Fig. 3 Determination of the effective number of solvent molecules in the nanocage. All Spectra are plotted in the frequency range between 35 cm⁻¹ and 370 cm⁻¹. (a) The effective difference absorption coefficient Δα^Eff of the mixture DMSO : H₂O (1 : 9, V/V) in respect to water. (b) Effective double difference absorption coefficient ΔΔα^Eff for (10 mM) [Ga₄L₆]¹²⁻ dissolved in 10% DMSO as a function of frequency. The light red curve captures any changes due to encapsulation of the guest. This spectrum is compared to the spectra of 4, 8 and 12 bulk water molecules inside these cages. (c) Effective double difference absorption coefficient ΔΔα^Eff for (10 mM) [In₄L₆]¹²⁻ dissolved in 10% DMSO as a function of frequency. The purple curve captures any changes due to encapsulation of the guest. This spectrum is compared to the spectra of 8, 12 and 16 bulk water molecules inside these cages. (d) Effective double difference absorption coefficient ΔΔα^Eff for (20 mM) [Ga₄L₆]¹²⁻ dissolved in 10% DMSO as a function of frequency. The blue curve captures any changes due to encapsulation of the guest. This spectrum is compared to the spectra of 6, 8, 9 and 10 bulk water molecules inside these cages, as predicted for 20 mM supramolecular cages. The colored regions in light red, light purple and light blue mark the absorption maxima, while the frequency range for DMSO modes are highlighted in light gray. For individual data sets, see ESI.†

When we compare Fig. 3b and c, i.e. ΔΔα^Eff for [Ga₄L₆]¹²⁻ and [In₄L₆]¹²⁻ in 10% DMSO, we find that despite subtraction of the solvent corrected spectra, a weak DMSO mode is still visible (Fig. 3, light gray regions). The specific DMSO-associated features in the 270–370 cm⁻¹ range were identified based on comparison to previously observed modes in pure DMSO (Fig. S17, ESI†) and aqueous 10% DMSO solutions (Fig. 3a). After subtraction of the known absorption of the density corrected water/DMSO mixture, weak residual DMSO signals at 300 and 350 cm⁻¹ are still visible, see Fig. 3c, which led us to the conclusion of an enrichment of DMSO molecules within the nanocages. This supports our hypothesis that preferentially DMSO interacts with the cavity. Deviations in the lineshape of these bands can be explained by the interaction between the DMSO molecules and the confined water or the coupling of DMSO with the cage and the hydration water mode.
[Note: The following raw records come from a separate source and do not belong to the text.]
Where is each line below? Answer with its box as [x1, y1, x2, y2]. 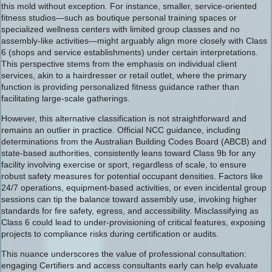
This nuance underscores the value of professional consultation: [1, 249, 246, 259]
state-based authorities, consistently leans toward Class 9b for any [1, 148, 256, 158]
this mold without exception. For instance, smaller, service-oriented [1, 1, 257, 11]
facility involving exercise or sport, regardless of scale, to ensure [1, 160, 246, 169]
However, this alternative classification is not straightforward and [1, 114, 246, 123]
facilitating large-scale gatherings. [1, 93, 130, 103]
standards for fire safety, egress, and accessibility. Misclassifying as [1, 206, 259, 216]
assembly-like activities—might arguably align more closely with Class [1, 36, 267, 46]
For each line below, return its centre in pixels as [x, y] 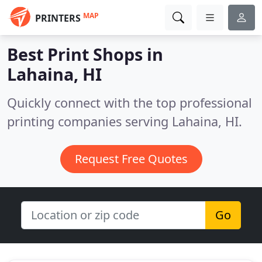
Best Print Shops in [85, 54]
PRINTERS [58, 18]
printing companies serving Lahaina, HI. [125, 121]
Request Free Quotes [131, 159]
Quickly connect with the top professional [130, 103]
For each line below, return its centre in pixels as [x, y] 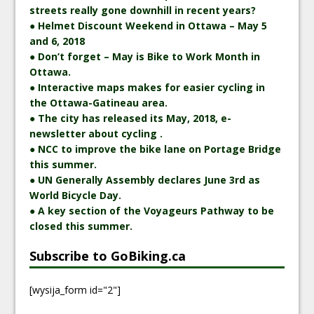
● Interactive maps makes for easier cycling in [148, 87]
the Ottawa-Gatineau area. [99, 102]
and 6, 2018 [57, 41]
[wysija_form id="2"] [75, 289]
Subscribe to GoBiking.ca [108, 255]
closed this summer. [81, 226]
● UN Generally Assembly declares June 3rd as [145, 179]
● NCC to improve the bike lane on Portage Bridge [156, 149]

Thus, we conclude that DMSO molecules are enriched in both cavities compared to a bulk 10% DMSO water mixture. We propose that DMSO preferentially occupies the cavity inside the host, for both [Ga₄L₆]¹²⁻ and [In₄L₆].^{12–32,41–44}

Furthermore, we want to note a redshift for the hydrogen bond stretch of the encapsulated water. The band is shifted from 190 cm⁻¹ for bulk water to ∼155 cm⁻¹ for [Ga₄L₆]¹²⁻ and ∼165 cm⁻¹ for [In₄L₆]¹²⁻ in 10% DMSO (Fig. 3b, light red region and Fig. 3c, light purple region). For comparison, the absorption maxima of encapsulated water in [Ga₄L₆]¹²⁻ dissolved in water was observed at ∼185 cm⁻¹ (Fig. 3d, light blue region). The redshift indicates a weakening of the radial H-bond interaction, which can result from a less favorable H-bond structure. Thus, the water structure within the host cavities is affected upon addition of DMSO.

Guest binding thermodynamics

In addition, we carried out an experimental thermodynamic investigation of guest binding in these mixed solvent conditions. We performed a van’t Hoff analysis using ¹H NMR to derive the changes in the entropy (ΔS) of encapsulation of NEt₄⁺.

In Fig. 4, the resulting encapsulation entropy ΔS for a NEt₄⁺ guest is shown as a function of increasing DMSO concentrations in water, for [Ga₄L₆]¹²⁻ and [In₄L₆]¹²⁻ respectively. Most remarkable, for both metal cages, ΔS is reduced by a factor of ∼3–4 as soon as DMSO is added as a cosolvent to water (ΔS_water > ΔS_DMSO/water). The effect is more pronounced in the case of [In₄L₆]¹²⁻ than in the case of [Ga₄L₆]¹²⁻. Both hosts appear to concentrate DMSO within their cavity, which agrees with our THz spectra. For mixtures between 5% to 20% DMSO, similar entropy values were measured for both hosts, likely indicating a saturation of the host cavity with encapsulated DMSO.

Fig. 4 Entropy of encapsulation for NEt₄⁺ in [Ga₄L₆]¹²⁻ and [In₄L₆]¹²⁻ in cal mol⁻¹ K⁻¹, respectively, measured by an NMR van’t Hoff technique. The standard error is in range of 3 to 5 cal mol⁻¹ K⁻¹, see ESI† (Tables S3 and S4).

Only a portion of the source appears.